WORK INSTRUCTION :: One line at a time, check the entries below for the word "terminal", and copy each line that has it.

━━━ RECORD EXCERPTS

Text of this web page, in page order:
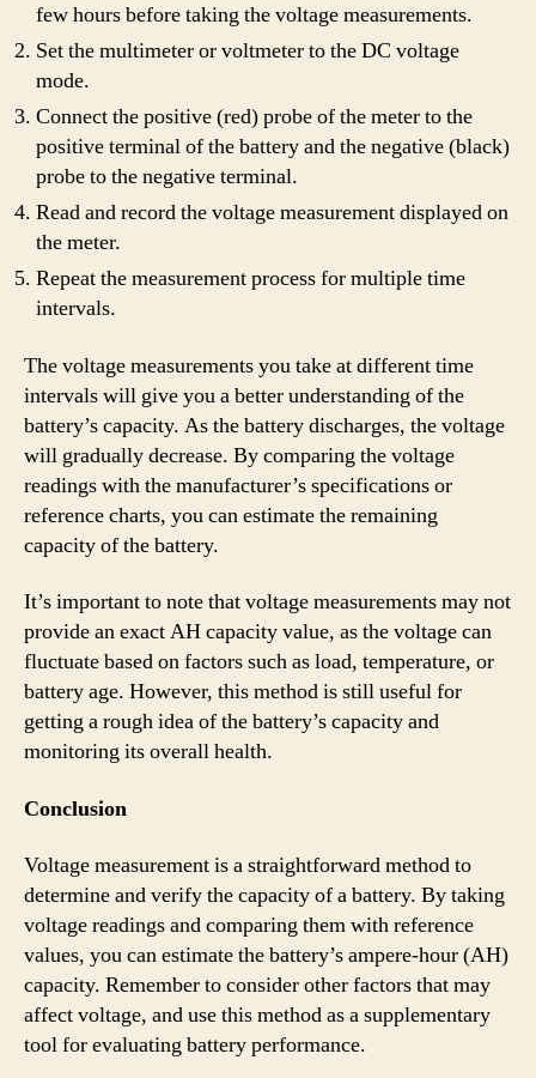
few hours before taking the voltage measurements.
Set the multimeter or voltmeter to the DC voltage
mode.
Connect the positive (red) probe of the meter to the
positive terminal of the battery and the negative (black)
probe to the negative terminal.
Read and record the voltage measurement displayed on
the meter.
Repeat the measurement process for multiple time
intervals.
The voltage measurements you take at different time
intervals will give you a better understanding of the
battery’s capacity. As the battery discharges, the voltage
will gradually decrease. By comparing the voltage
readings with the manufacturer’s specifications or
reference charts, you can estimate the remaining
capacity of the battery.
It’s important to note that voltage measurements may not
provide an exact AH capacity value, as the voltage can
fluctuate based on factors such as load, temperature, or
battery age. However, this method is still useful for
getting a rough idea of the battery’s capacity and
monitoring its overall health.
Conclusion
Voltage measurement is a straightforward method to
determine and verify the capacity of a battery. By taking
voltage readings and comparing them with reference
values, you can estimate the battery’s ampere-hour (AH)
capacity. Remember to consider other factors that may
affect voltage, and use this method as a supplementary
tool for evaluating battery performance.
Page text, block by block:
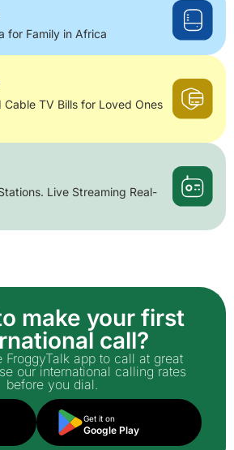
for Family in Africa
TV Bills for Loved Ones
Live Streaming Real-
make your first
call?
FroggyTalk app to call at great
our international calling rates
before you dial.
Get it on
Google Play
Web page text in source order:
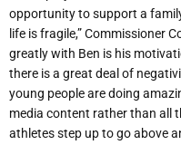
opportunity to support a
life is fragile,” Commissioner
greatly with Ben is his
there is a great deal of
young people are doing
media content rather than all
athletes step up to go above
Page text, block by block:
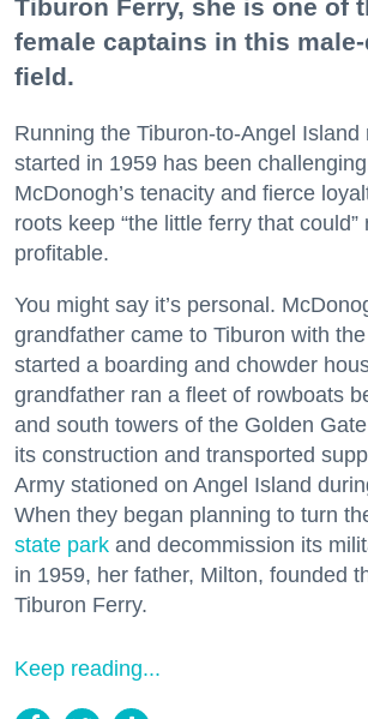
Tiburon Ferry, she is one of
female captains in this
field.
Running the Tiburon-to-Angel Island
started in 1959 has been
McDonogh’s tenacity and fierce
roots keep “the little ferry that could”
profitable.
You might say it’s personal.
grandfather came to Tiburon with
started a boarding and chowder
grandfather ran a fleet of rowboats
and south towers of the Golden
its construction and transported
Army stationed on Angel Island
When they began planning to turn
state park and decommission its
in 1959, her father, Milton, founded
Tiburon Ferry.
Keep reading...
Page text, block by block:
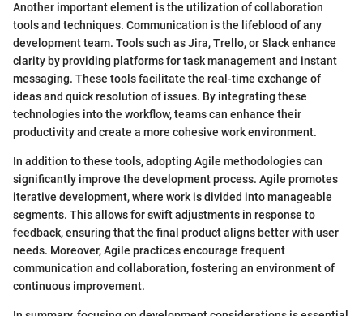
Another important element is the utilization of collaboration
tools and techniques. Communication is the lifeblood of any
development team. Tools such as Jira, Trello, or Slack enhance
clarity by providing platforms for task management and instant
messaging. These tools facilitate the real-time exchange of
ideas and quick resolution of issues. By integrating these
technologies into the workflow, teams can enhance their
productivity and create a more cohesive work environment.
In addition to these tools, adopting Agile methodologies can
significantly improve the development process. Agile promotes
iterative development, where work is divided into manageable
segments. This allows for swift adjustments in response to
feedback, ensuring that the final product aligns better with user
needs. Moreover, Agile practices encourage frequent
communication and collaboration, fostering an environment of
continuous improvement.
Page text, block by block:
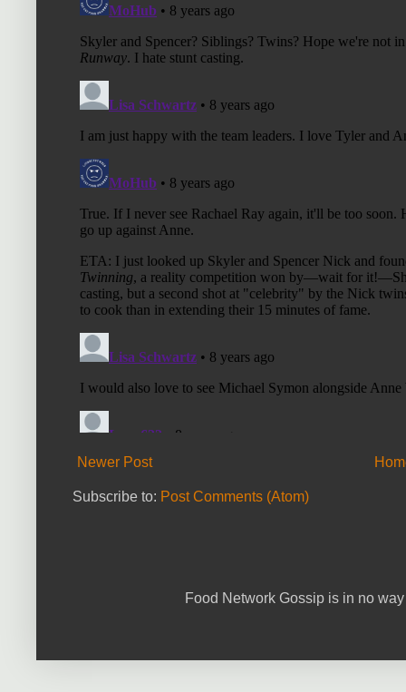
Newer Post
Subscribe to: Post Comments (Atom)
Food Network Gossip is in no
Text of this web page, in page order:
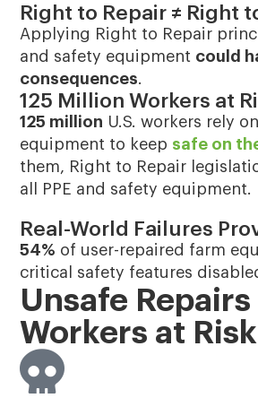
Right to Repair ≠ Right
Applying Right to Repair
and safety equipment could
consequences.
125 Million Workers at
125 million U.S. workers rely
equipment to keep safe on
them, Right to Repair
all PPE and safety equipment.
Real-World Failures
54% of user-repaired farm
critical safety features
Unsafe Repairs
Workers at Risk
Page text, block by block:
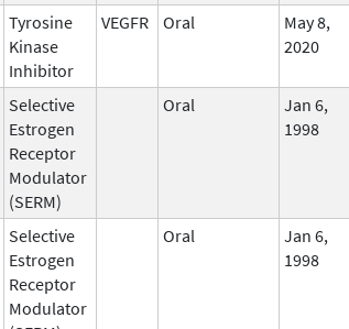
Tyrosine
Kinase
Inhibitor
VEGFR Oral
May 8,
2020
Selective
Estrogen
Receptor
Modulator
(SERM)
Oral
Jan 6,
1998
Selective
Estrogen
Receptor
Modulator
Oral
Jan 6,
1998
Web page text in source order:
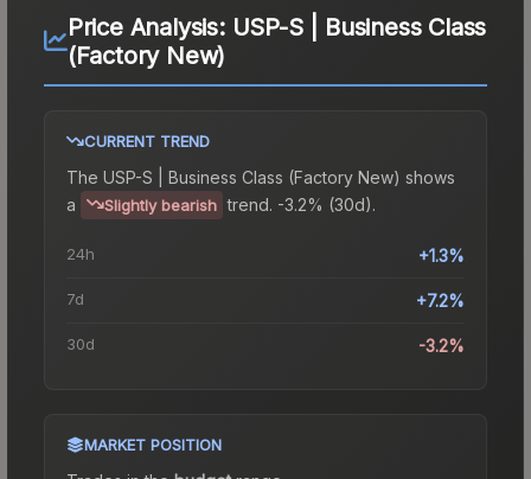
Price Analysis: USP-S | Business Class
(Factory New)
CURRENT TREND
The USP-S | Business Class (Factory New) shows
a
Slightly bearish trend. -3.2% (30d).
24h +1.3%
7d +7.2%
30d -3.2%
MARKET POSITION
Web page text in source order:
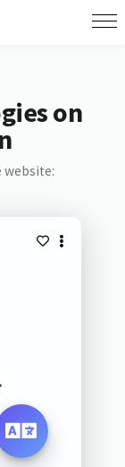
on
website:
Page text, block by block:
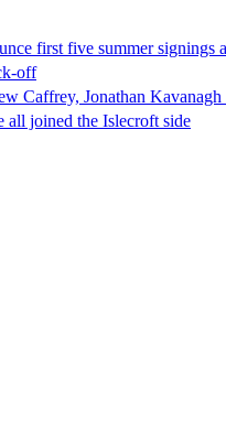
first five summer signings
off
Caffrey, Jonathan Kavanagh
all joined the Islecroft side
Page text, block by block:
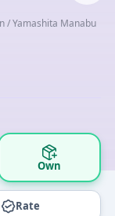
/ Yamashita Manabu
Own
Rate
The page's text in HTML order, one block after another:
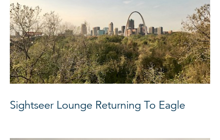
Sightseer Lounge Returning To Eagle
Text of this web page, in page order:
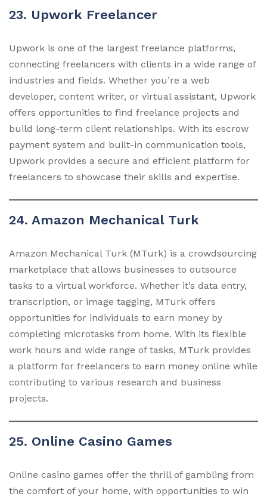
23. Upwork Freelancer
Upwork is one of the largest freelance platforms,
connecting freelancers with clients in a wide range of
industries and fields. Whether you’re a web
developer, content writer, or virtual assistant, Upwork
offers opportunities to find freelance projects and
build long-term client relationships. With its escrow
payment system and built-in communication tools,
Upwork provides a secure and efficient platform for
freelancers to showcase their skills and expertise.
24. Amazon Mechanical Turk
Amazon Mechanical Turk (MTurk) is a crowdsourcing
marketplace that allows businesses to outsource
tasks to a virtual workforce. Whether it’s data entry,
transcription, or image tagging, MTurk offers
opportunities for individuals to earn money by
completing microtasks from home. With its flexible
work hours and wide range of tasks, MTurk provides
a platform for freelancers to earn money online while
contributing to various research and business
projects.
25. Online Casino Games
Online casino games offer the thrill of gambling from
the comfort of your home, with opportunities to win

━━━━━━

EXPECTED ANSWER ::
positive terminal of the battery and the negative (black)
probe to the negative terminal.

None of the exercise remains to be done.